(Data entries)
*** Block opens ***
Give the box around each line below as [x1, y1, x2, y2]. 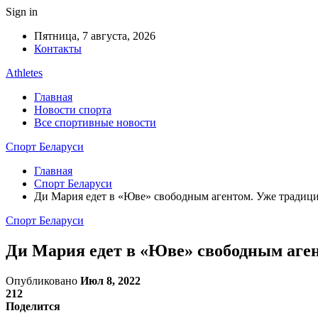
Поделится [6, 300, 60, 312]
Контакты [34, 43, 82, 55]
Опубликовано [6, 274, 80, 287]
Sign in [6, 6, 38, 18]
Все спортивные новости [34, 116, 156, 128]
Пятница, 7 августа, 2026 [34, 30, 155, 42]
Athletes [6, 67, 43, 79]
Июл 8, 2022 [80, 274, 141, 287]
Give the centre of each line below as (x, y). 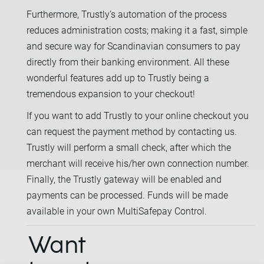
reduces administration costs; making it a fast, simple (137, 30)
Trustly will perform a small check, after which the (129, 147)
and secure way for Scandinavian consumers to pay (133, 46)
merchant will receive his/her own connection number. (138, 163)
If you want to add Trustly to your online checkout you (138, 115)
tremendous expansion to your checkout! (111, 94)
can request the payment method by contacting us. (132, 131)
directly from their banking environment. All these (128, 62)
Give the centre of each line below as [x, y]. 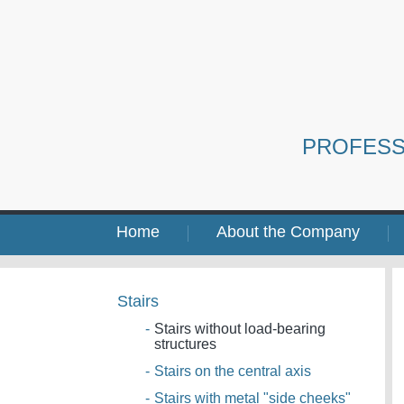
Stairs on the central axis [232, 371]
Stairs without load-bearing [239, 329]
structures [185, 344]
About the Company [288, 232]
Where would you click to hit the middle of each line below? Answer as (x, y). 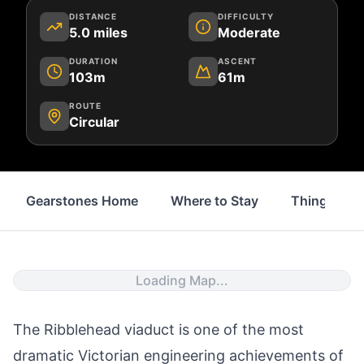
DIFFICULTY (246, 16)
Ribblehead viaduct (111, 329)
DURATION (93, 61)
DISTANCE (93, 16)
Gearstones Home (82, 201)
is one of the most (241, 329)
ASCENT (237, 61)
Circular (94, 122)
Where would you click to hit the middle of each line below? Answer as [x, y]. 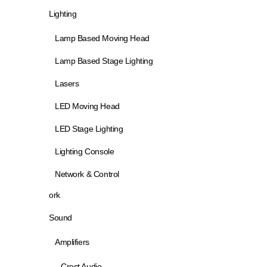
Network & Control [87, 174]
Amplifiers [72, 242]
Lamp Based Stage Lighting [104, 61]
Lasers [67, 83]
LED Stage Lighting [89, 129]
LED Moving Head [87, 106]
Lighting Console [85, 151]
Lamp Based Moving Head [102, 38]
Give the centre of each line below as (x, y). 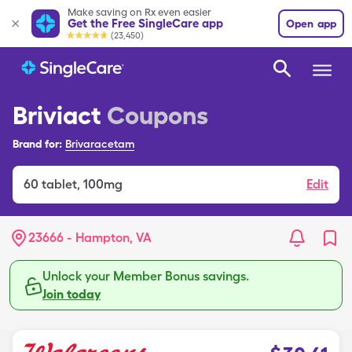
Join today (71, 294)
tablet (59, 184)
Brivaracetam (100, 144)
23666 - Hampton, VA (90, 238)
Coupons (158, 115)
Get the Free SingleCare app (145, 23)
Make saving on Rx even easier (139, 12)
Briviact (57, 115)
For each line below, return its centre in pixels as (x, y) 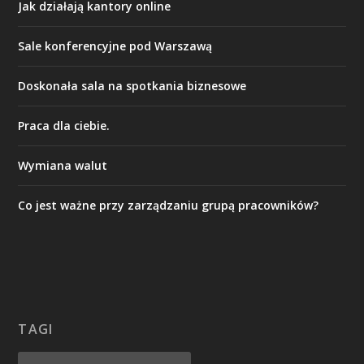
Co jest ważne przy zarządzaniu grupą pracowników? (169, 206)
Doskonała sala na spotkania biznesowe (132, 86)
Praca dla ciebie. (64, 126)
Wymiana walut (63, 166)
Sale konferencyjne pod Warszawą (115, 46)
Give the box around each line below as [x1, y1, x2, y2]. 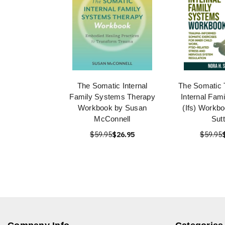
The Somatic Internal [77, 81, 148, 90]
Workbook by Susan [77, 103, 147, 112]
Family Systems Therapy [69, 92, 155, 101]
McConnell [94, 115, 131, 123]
*** Block closes ***
*** Block opens ***
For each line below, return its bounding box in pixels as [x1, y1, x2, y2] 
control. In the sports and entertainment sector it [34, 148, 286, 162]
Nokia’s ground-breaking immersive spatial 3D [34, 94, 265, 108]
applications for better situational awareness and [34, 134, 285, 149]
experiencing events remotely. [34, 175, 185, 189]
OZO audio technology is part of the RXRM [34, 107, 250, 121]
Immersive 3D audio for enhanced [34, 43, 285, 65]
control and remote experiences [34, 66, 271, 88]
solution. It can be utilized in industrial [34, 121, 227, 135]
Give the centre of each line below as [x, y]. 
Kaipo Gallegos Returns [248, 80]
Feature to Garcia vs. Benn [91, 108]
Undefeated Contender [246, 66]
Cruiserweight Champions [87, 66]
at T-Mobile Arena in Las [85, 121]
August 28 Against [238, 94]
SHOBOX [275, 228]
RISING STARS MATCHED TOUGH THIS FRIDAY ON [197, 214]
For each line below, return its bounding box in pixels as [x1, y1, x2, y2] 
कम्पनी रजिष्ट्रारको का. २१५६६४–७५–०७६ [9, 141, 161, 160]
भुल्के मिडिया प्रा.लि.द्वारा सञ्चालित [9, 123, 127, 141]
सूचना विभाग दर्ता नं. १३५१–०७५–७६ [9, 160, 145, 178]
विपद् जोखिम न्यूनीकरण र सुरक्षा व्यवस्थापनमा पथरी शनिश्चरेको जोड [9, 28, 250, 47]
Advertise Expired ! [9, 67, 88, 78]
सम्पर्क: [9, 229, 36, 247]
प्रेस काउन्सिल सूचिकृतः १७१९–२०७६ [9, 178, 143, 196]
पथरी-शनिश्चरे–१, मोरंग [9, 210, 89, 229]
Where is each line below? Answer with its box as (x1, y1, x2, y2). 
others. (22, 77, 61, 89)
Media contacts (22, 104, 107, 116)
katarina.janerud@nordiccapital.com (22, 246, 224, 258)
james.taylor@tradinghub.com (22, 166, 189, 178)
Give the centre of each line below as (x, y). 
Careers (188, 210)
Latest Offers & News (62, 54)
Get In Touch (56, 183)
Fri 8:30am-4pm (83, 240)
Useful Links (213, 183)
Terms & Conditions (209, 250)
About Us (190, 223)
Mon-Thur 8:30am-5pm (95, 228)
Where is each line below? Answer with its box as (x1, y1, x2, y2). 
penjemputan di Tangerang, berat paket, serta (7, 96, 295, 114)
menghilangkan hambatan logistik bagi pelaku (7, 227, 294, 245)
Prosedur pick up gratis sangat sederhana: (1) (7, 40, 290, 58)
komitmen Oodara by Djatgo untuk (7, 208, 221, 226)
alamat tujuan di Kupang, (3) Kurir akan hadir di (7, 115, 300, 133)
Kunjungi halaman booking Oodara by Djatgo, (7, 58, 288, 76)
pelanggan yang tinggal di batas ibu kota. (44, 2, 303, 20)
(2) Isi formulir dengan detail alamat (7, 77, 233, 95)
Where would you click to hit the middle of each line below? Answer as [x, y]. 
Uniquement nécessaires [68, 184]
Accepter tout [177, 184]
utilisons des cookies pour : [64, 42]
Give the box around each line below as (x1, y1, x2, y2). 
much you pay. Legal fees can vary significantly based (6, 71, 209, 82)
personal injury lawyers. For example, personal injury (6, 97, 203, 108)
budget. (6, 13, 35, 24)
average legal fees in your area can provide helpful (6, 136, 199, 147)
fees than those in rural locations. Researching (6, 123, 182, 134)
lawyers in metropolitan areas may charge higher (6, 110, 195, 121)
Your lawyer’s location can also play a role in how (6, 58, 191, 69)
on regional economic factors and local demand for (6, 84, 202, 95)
*** Block closes ***
**TASK GOAL**
With the line that has "RISING STARS MATCHED" as the first and the line that has "Advertise Expired ! [9, 67, 88, 78]" as the last, repeat exactly that run of lines above and no more.

**OUTPUT BELOW**
RISING STARS MATCHED TOUGH THIS FRIDAY ON [197, 214]
For each line below, return its bounding box in pixels as [x1, y1, x2, y2] 
कम्पनी रजिष्ट्रारको का. २१५६६४–७५–०७६ [9, 141, 161, 160]
भुल्के मिडिया प्रा.लि.द्वारा सञ्चालित [9, 123, 127, 141]
सूचना विभाग दर्ता नं. १३५१–०७५–७६ [9, 160, 145, 178]
विपद् जोखिम न्यूनीकरण र सुरक्षा व्यवस्थापनमा पथरी शनिश्चरेको जोड [9, 28, 250, 47]
Advertise Expired ! [9, 67, 88, 78]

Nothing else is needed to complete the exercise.